O sentimento foi acompanhado pelos idealizadores do Casamento Comunitário na cidade, os defensores públicos Diego Orlando Castelo Branco Ribeiro e João Víctor Santos Muruci, nesta iniciativa inédita realizada em uma Penitenciária de Segurança Máxima, há quase doze quilômetros do município popularmente chamado de Brejo das Almas.
Instrumento de inclusão e transformação social
Marco de um grande momento de cidadania que busca promover a regularização jurídica de casais que ainda não têm a união oficializada, o Casamento Comunitário é mais uma das ações extrajudiciais de alcance social da Defensoria mineira, que oferece às pessoas de baixa renda a oportunidade de legalizarem sua situação civil, com isenção de taxas e emolumentos e, assim, realizarem o sonho do grande dia: a cerimônia nupcial – legitimando a vida conjugal com a inclusão social e o resgate da autoestima.
O evento se destaca por proporcionar não só a proteção jurídica e garantia dos direitos civis da família e sucessões – em questões como pensão, auxílios, inventários, partilha e direito de herança –, mas a regularização de relações familiares, a valorização do afeto do casal e, consequentemente, da família, revelando-se importante fator de prevenção aos conflitos sociais.

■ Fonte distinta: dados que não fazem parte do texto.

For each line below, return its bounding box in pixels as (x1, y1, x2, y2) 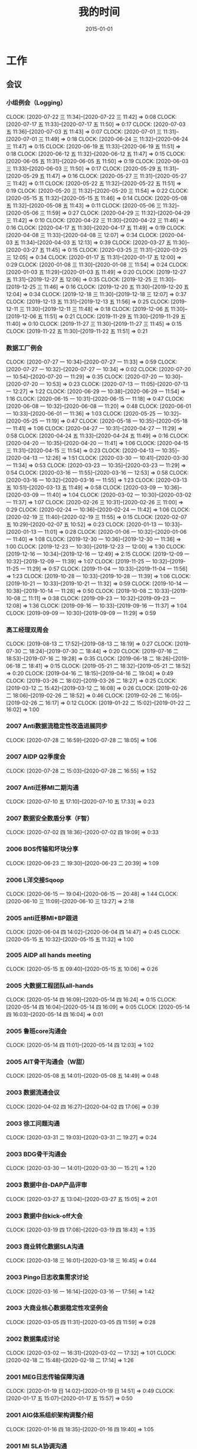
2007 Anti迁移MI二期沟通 (6, 783, 79, 792)
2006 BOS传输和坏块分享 (6, 845, 78, 853)
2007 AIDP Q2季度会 (6, 753, 66, 761)
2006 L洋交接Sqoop (6, 876, 64, 884)
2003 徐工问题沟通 (6, 1119, 60, 1127)
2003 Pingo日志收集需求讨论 (6, 1273, 89, 1282)
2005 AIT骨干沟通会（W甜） (6, 1058, 88, 1066)
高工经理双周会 (6, 625, 49, 634)
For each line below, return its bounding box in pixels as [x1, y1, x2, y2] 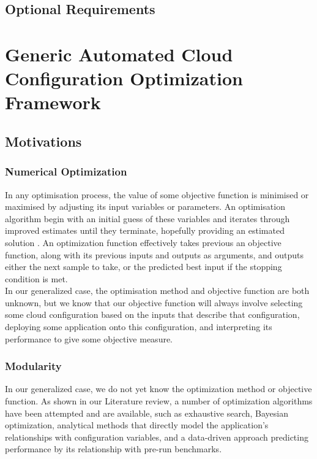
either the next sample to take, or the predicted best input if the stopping [5, 260, 282, 273]
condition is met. [5, 272, 68, 285]
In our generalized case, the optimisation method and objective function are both [5, 284, 310, 297]
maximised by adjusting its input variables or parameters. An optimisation [5, 200, 285, 213]
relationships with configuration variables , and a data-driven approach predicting [5, 430, 308, 443]
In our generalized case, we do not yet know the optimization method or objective [5, 382, 312, 395]
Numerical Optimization [5, 164, 127, 179]
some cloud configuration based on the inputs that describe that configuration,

Desde as primeiras cerimônias, a Defensoria Pública de Minas Gerais já oficializou a união de mais de 8 mil pessoas por meio dos Casamentos Comunitários, realizados em Belo Horizonte e nas unidades no interior do Estado.

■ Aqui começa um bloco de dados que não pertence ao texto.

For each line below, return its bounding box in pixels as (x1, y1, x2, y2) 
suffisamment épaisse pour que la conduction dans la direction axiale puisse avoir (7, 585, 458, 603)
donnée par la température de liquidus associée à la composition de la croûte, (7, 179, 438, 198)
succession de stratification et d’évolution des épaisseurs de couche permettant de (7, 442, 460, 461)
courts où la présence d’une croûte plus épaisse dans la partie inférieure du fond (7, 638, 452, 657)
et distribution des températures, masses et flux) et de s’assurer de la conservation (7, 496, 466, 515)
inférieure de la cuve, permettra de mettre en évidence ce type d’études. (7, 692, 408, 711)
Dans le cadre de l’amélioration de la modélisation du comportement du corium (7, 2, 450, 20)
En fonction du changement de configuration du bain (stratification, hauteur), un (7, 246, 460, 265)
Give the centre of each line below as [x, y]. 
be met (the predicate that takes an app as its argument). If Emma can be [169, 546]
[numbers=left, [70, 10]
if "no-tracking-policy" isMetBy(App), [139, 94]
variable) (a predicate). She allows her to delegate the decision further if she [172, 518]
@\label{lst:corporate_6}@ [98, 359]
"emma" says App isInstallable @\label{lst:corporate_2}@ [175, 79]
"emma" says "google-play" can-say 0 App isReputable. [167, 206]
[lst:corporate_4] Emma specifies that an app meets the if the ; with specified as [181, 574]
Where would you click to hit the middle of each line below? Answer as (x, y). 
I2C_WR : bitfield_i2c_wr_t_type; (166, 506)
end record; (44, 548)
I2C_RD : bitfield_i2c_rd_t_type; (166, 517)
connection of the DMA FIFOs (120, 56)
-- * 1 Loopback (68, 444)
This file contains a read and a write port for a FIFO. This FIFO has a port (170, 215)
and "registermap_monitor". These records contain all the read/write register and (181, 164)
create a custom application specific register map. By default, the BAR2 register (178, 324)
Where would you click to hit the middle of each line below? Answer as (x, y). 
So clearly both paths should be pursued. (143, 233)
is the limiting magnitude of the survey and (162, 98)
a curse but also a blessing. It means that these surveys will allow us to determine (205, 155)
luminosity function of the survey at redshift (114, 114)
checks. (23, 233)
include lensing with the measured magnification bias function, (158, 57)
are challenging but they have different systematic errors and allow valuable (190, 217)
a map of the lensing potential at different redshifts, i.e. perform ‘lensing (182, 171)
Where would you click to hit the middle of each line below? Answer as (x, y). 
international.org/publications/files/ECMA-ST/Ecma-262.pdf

Na parceria voluntária, o sucesso do evento
Porta de acesso à Justiça das cidadãs e cidadãos em situação de vulnerabilidade, a Defensoria Pública, em razão de restrições orçamentárias, sempre busca o apoio de empresas e instituições para a realização do Casamento Comunitário. E para viabilizar as ações desenvolvidas, empresas, profissionais liberais e voluntários que, procurados, não mediram esforços para que o Casamento Comunitário ocorresse, marcando essa fase na história de vida dos 8 casais. São eles e elas: Kátia Decoração, Cantinho da Arte, Sonho de Festas Decorações, Eliane Pena – Bolos & Doces de Sucesso, Casa de Carnes Moreira, Padaria Mateus Leão, Rotary Clube de Francisco Sá, Secretaria de Estado de Justiça e Segurança Pública (SEJUSP) e Associação das Defensoras e dos Defensores Públicos de Minas Gerais (ADEP-MG). E aqui, uma menção especial aos gestores. Gestoras, servidoras e servidores da Polícia Penal de Minas Gerais, representados pela diretora adjunta do Presídio, Laurentina Cristina Veloso Soares, e pela diretora de Atendimento, Anne Catherine Dias Prado.
**Nota: considerando o fato dos maridos estarem privados de liberdade e a preocupação com a segurança de seus respectivos familiares, não foram publicadas fotos que pudessem expor os casais e/ou parentes deles. Os nomes dos depoentes desta matéria são fictícios.